# Site General > Pet Related Laws & Legislation >  IMPORTANT! Please sign this petition

## Foschi Exotic Serpents

Please go to this site and sign this petition for the sake of our pets. All signatures will be sent to local senators. This was made after a horrible petition was started by a woman claiming terrible and disgusting things about snakes and their owners. She said in other words, that snake owners are basically sexual deviants who like to masturbate to their snakes eating furry pets. As well as completely botching the "facts" of local news stories on snakes.

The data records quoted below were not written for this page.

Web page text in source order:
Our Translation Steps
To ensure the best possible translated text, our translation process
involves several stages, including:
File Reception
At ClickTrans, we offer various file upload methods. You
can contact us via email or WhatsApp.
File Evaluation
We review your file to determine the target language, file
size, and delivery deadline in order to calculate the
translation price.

It take a couple minutes to sign up and sign the petition. Then please follow the second link on here to the profile of the author of the horrible petition. Please report her petition as containing false and unsuitable information and ask for its removal by the site. You can also message her if you like but I ask that any messages to that author be polite. Do not turn us into the monsters she is making us out to be. Thanks for taking action once again!

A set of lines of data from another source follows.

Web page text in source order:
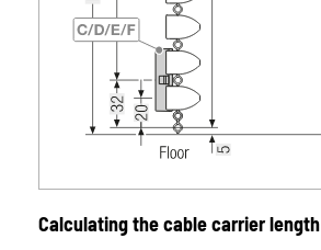
Calculating the cable carrier length
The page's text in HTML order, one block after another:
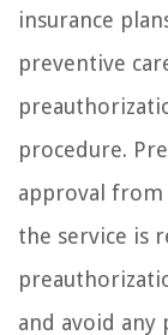
insurance
preventive
procedure.
approval from
the service is
and avoid any
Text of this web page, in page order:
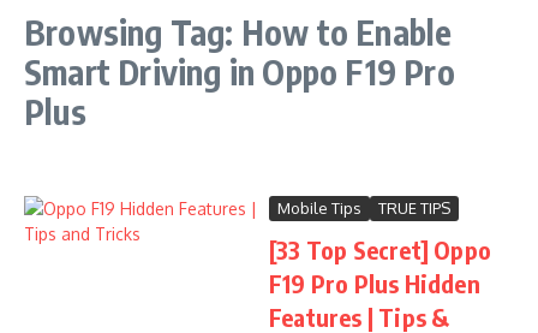
Browsing Tag: How to Enable
Smart Driving in Oppo F19 Pro
Plus
Mobile Tips TRUE TIPS
[33 Top Secret] Oppo
F19 Pro Plus Hidden
Features | Tips &
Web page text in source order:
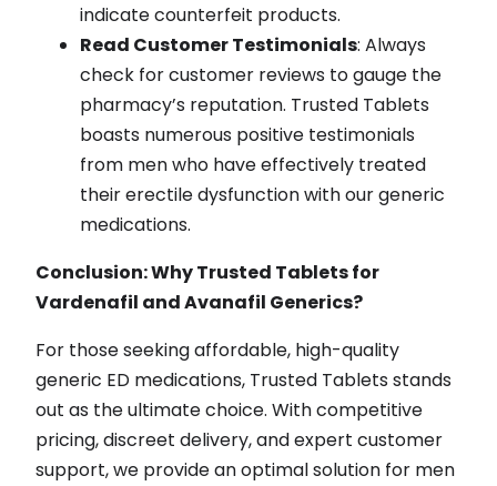
indicate counterfeit products.
Read Customer Testimonials: Always
check for customer reviews to gauge the
pharmacy’s reputation. Trusted Tablets
boasts numerous positive testimonials
from men who have effectively treated
their erectile dysfunction with our generic
medications.
Conclusion: Why Trusted Tablets for
Vardenafil and Avanafil Generics?
For those seeking affordable, high-quality
generic ED medications, Trusted Tablets stands
out as the ultimate choice. With competitive
pricing, discreet delivery, and expert customer
support, we provide an optimal solution for men
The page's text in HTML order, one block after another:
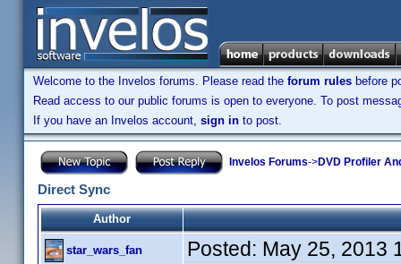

Pass this to everyone on your myspace, facebook, and any other forum you may belong to. We need to out-voice these people. We are running out of time to make an impact..

~~Petition to sign!
http://www.change.org/petitions/view..._save_our_pets

~Horrible petition created to spread lies and propaganda.
http://www.change.org/petitions/view...ronment_safety

~Link to that authors profile page on change.org.
http://www.change.org/profile/view/131022

----------


## Raptor

It's actually a guy who started it, which makes me wonder even more about him

----------


## Foschi Exotic Serpents

If you are on myspace you can take my blog to pass around if you like...

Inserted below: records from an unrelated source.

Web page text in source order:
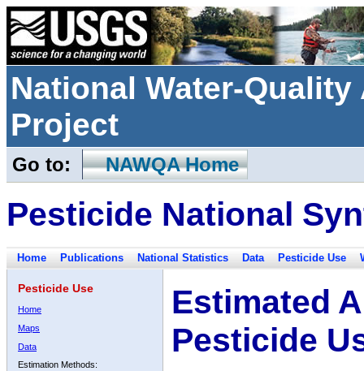
National Water-
Project
Go to: NAWQA Home
Pesticide National
Home Publications National Statistics Data Pesticide Use
Pesticide Use
Home
Maps
Data
Estimation Methods:
Estimated
Pesticide

http://blogs.myspace.com/index.cfm?f...&bID=534631323

----------


## Foschi Exotic Serpents

Oh really? oh crap.. I'll change my blog then..

Edit.. Ok its fixed!!

----------


## kb1290

Signed! They have some pretty outlandish claims. I don't know of a single person that masturbates to their snakes eatting, who comes up with this garbage.

----------

Emaris (05-25-2010),Foschi Exotic Serpents (05-20-2010)

----------


## 771subliminal

:Salute: SIGNED :Salute:

----------

Foschi Exotic Serpents (05-20-2010)

----------


## Foschi Exotic Serpents

Ok its posted everywhere. I edited everything to say someone, person, etc.. It no longer states anything about a woman. I honestly thought I saw someone post in the other thread that it was a woman. You are right.. It is more disturbing if it is a man.. Its like I said earlier.. The person who comes up with accusations like those is usually the person who is harboring those thoughts. Sick people..

----------


## tjm

I signed.

----------

Foschi Exotic Serpents (05-20-2010)

----------


## PurplePython

I signed

----------

Foschi Exotic Serpents (05-20-2010)

----------


## Vypyrz

:Salute:  Signed, comment left on his profile, and reported...  :Salute: 

The bad thing is the Target List for that petition is The President of the United States and Congress. Every time someone signs that petition, a letter is sent out confirming their ignorance and prejudice... :Weirdface:

----------

Foschi Exotic Serpents (05-20-2010)

----------


## Foschi Exotic Serpents

Yes and I noticed that too. The president would most like ignore it due to the things being said. Besides, the senate has more control over this matter so my petition will have more impact  :Smile:

----------


## DJ_Bizarre

sig #13  :Very Happy:

----------

Foschi Exotic Serpents (05-20-2010)

----------


## Foschi Exotic Serpents

I have left 2 comments on that person page about that horrid petition. I have reported the petition itself to be removed. I hope everyone is doing the same things and passing all this info on. That petition has 260 signatures. We need to way surpass that to show this sicko that we actually care.

----------


## CeLLLLL

" adopting dogs and cats to feed their snakes" .. wow haha 

signed

----------

Foschi Exotic Serpents (05-20-2010)

----------


## johnsonw84

signed

----------


## Brunoheart

Okay, I signed, but how do I send the letter to my Senator, etc?  Thanks in advance

----------

Foschi Exotic Serpents (05-20-2010)

----------


## musicalKeyes

Signed, commented, reported.... I'll send the link to everyone I know.  :Good Job:

----------

Foschi Exotic Serpents (05-20-2010)

----------


## musicalKeyes

Well, it looks like whoever this person his, they deleted all the negative comments from their wall. I guess I'll just have to comment again....

----------

Foschi Exotic Serpents (05-20-2010)

----------


## 82shovel

You also gotta consider the source. Go to the link that they posted and look at the stories on that site. Its about as accurate as the Weekly World News or Michael Moore... :Rolleyes2:

----------

Foschi Exotic Serpents (05-20-2010)

----------


## straydog1980

Signed and reported!  That's absurd

----------

Foschi Exotic Serpents (05-20-2010)

----------


## Christine

signed!

----------

Foschi Exotic Serpents (05-20-2010)

----------


## Lucas339

signed and posted on facebook!!

----------

Foschi Exotic Serpents (05-20-2010)

----------


## Lucas339

also posting on MVF, i herp, and arachnoboards.

----------

Foschi Exotic Serpents (05-20-2010)

----------


## Sariel

Signed, reported her twice and Im putting back up comments on the dudes page since apparently he cant handle people bringing the facts to his door. Dont start a war if you arent prepared to back it up. IMHO. 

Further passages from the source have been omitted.